'''
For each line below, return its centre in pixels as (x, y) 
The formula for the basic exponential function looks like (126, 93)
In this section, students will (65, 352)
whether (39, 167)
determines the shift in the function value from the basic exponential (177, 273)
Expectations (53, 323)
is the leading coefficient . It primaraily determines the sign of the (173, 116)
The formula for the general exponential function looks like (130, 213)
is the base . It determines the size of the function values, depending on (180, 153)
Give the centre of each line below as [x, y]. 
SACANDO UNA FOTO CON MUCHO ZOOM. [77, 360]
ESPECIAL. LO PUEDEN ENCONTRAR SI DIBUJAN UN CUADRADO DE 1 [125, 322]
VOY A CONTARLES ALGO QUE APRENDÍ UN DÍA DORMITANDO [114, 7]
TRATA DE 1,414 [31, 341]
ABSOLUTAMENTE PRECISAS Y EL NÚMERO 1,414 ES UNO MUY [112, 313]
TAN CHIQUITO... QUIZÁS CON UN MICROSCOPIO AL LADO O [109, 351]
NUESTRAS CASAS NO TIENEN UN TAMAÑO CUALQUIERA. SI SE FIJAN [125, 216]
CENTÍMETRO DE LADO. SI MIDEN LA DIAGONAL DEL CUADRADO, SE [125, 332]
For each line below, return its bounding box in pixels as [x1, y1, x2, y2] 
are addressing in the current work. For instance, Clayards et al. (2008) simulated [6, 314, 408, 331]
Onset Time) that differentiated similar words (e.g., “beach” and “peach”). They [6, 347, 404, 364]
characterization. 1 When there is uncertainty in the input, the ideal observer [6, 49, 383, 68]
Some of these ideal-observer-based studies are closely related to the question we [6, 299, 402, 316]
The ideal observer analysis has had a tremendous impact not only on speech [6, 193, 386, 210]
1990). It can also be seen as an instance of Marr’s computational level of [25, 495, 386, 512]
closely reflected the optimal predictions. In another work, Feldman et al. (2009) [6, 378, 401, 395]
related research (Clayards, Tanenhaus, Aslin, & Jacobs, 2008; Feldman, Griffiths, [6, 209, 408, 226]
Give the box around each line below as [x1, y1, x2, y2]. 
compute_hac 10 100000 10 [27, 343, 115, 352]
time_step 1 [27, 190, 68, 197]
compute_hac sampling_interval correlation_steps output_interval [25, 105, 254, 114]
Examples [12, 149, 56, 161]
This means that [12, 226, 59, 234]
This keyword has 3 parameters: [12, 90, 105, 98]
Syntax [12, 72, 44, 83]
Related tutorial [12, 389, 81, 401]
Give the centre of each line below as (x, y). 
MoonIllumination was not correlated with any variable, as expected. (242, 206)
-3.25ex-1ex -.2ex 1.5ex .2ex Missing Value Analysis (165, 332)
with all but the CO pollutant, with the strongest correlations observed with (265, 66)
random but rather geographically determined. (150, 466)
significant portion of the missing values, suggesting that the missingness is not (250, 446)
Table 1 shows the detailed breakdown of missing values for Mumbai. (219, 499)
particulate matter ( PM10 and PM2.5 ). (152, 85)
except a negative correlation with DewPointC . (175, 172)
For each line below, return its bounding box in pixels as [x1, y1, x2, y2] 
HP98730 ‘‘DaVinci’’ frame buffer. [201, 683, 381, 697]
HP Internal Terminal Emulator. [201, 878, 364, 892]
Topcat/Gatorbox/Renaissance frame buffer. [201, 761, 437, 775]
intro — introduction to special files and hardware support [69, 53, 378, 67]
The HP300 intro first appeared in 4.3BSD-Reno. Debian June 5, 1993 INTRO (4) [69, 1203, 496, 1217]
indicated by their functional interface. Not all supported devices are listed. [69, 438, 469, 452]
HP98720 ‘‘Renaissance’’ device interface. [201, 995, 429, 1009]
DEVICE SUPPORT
'''
▶ _Task description_:
Which lines should be output? Exactly those from the first line of the data through the line containing "is the leading", inclusive.

▶ _Solution_:
For each line below, return its centre in pixels as (x, y) 
The formula for the basic exponential function looks like (126, 93)
In this section, students will (65, 352)
whether (39, 167)
determines the shift in the function value from the basic exponential (177, 273)
Expectations (53, 323)
is the leading coefficient . It primaraily determines the sign of the (173, 116)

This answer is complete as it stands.